Op ed in the NYT saying what I’ve been saying since forever: Gosheroodie, have you noticed that the history of man is, overall, the history of increasing productivity? And who figured out how to increase productivity? Individual people — you know, part of the population.
Someone’s gotta be having the babies. We all need it. Spend less time and effort sterilizing poor people, and spend more time and effort figuring out how to help everyone live well.
There really is no such thing as a human carrying capacity. We are nothing at all like bacteria in a petri dish.
Why is it that highly trained natural scientists don’t understand this? My experience is likely to be illustrative. Trained as a biologist, I learned the classic mathematics of population growth — that populations must have their limits and must ultimately reach a balance with their environments. Not to think so would be to misunderstand physics: there is only one earth, of course!

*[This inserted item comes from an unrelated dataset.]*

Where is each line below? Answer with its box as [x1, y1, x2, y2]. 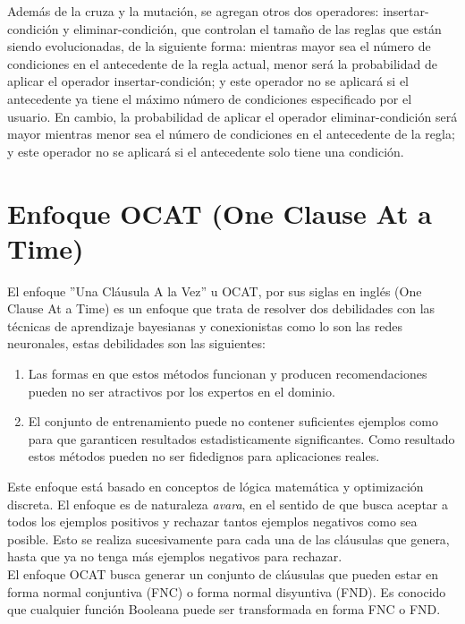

It was only after years of research into the ecology of agriculture in China that I reached the point where my observations forced me to see beyond my biologists’s blinders. Unable to explain how populations grew for millenniums while increasing the productivity of the same land, I discovered the agricultural economist Ester Boserup, the antidote to the demographer and economist Thomas Malthus and his theory that population growth tends to outrun the food supply. Her theories of population growth as a driver of land productivity explained the data I was gathering in ways that Malthus could never do. While remaining an ecologist, I became a fellow traveler with those who directly study long-term human-environment relationships — archaeologists, geographers, environmental historians and agricultural economists.
Very happy with that phrase “I became a fellow traveler.” He means that he learned along with people who knew more than he did. And that’s what’s called for here. I am sick to death of rich white westerners leaning back in their sustainable bamboo chairs and telling everyone else to breathe less. Treating humanity itself like the enemy — what could be sicker?
This guy gets it. It’s not about numbers; it’s about people:
The science of human sustenance is inherently a social science. Neither physics nor chemistry nor even biology is adequate to understand how it has been possible for one species to reshape both its own future and the destiny of an entire planet. This is the science of the Anthropocene. The idea that humans must live within the natural environmental limits of our planet denies the realities of our entire history, and most likely the future. Humans are niche creators. We transform ecosystems to sustain ourselves. This is what we do and have always done. Our planet’s human-carrying capacity emerges from the capabilities of our social systems and our technologies more than from any environmental limits.
Two hundred thousand years ago we started down this path. The planet will never be the same. It is time for all of us to wake up to the limits we really face: the social and technological systems that sustain us need improvement.